Records contained in a dataset:
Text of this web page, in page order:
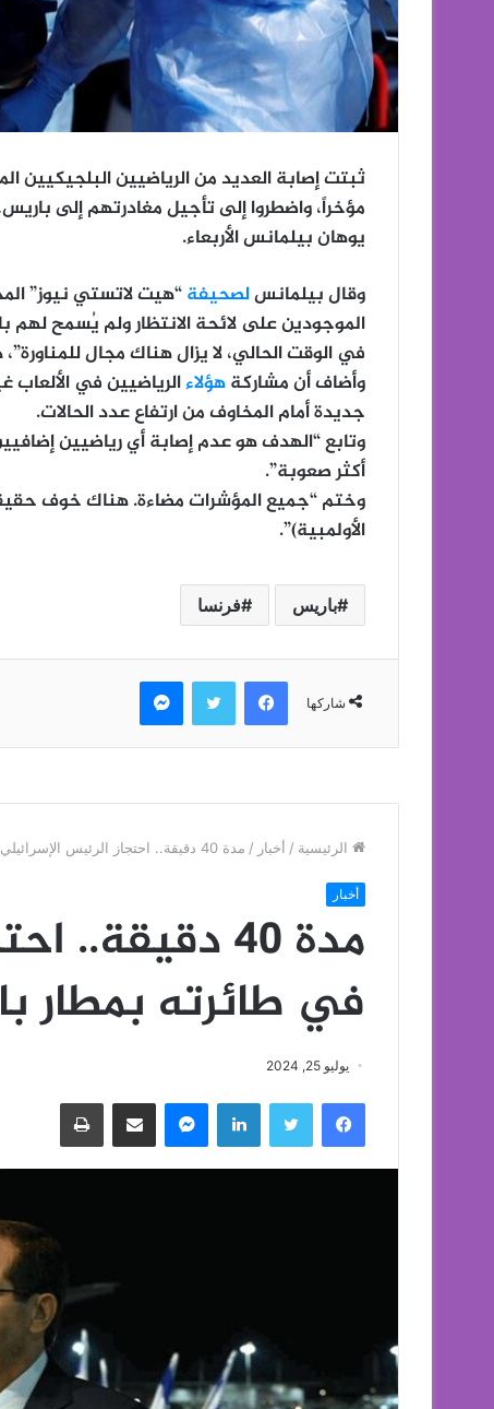
مؤخراً، واضطروا إلى تأجيل مغادرتهم إلى
يوهان بيلمانس الأربعاء.
وقال بيلمانسلصحيفة“هيت لاتستي نيوز”
الموجودين على لائحة الانتظار ولم يُسمح لهم
في الوقت الحالي، لا يزال هناك مجال
وأضاف أن مشاركةهؤلاءالرياضيين في الألعاب
جديدة أمام المخاوف من ارتفاع عدد الحالات.
وتابع “الهدف هو عدم إصابة أي رياضيين
أكثر صعوبة”.
وختم “جميع المؤشرات مضاءة. هناك خوف
الأولمبية)”.
باريس فرنسا
شاركها
فيسبوك تويتر ماسنجر
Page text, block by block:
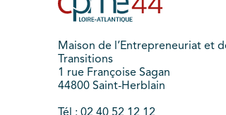
Maison de l’Entrepreneuriat et
Transitions
1 rue Françoise Sagan
44800 Saint-Herblain
Tél : 02 40 52 12 12
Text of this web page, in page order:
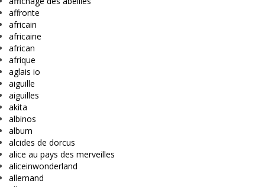
affronte
africain
africaine
african
afrique
aglais io
aiguille
aiguilles
akita
albinos
album
alcides de dorcus
alice au pays des merveilles
aliceinwonderland
allemand
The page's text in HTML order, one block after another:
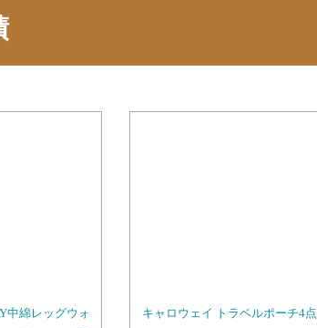
中綿レッグウォ
キャロウェイ トラベルポーチ4点
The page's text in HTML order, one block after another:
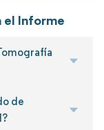
el Informe
de
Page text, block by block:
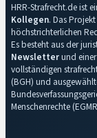
HRR-Strafrecht.de ist
Kollegen. Das
höchstrichterlichen
Es besteht aus der
Newsletterund einer
vollständigen
(BGH) und
Menschenrechte
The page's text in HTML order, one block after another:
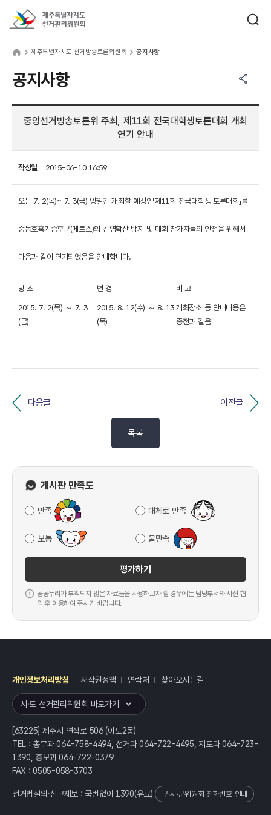
제주특별자치도 선거방송토론위원회 공지사항
공지사항
중앙선거방송토론위 주최, 제11회 전국대학생토론대회 개최
연기 안내
작성일 2015-06-10 16:59
오는 7. 2(목)~ 7. 3(금) 양일간 개최할 예정인「제11회 전국대학생 토론대회」를
중동호흡기증후군(메르스)의 감염확산 방지 및 대회 참가자들의 안전을 위해서
다음과 같이 연기되었음을 안내합니다.
당 초 변 경 비 고
2015. 7. 2(목) ～ 7. 3
(금)
2015. 8. 12(수) ～ 8. 13
(목)
개최장소 등 안내내용은
종전과 같음
다음글 이전글
목록
게시판 만족도
만족 대체로 만족
보통 불만족
평가하기
공공누리가 부착되지 않은 자료들을 사용하고자 할 경우에는 담당부서와 사전 협
의 후 이용하여 주시기 바랍니다.
개인정보처리방침 저작권정책 연락처 찾아오시는길
시·도 선거관리위원회 바로가기
[63225] 제주시 연삼로 506 (이도2동)
TEL : 총무과 064-758-4494, 선거과 064-722-4495, 지도과 064-723-
1390, 홍보과 064-722-0379
FAX : 0505-058-3703
선거법질의·신고제보 : 국번없이 1390(유료) 구·시·군위원회 전화번호 안내
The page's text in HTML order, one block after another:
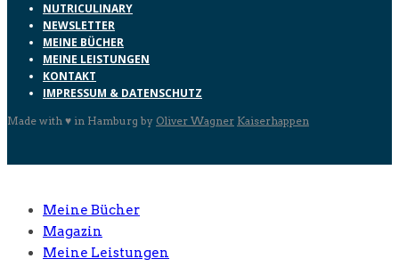
NUTRICULINARY
NEWSLETTER
MEINE BÜCHER
MEINE LEISTUNGEN
KONTAKT
IMPRESSUM & DATENSCHUTZ
Made with ♥ in Hamburg by Oliver Wagner Kaiserhappen
Meine Bücher
Magazin
Meine Leistungen
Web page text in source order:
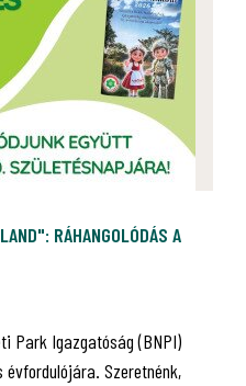
RÁHANGOLÓDÁS A
Park Igazgatóság (BNPI)
Szeretnénk,
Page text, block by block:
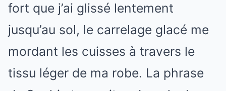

### TASK PROMPT
Copy the lines above exactly, starting at the one with "1390, 홍보과 064-722-0379" and ending at the one with "IMPRESSUM & DATENSCHUTZ", both included. Leave out any pictures and add nothing else.

### ANSWER SECTION
1390, 홍보과 064-722-0379
FAX : 0505-058-3703
선거법질의·신고제보 : 국번없이 1390(유료) 구·시·군위원회 전화번호 안내
The page's text in HTML order, one block after another:
NUTRICULINARY
NEWSLETTER
MEINE BÜCHER
MEINE LEISTUNGEN
KONTAKT
IMPRESSUM & DATENSCHUTZ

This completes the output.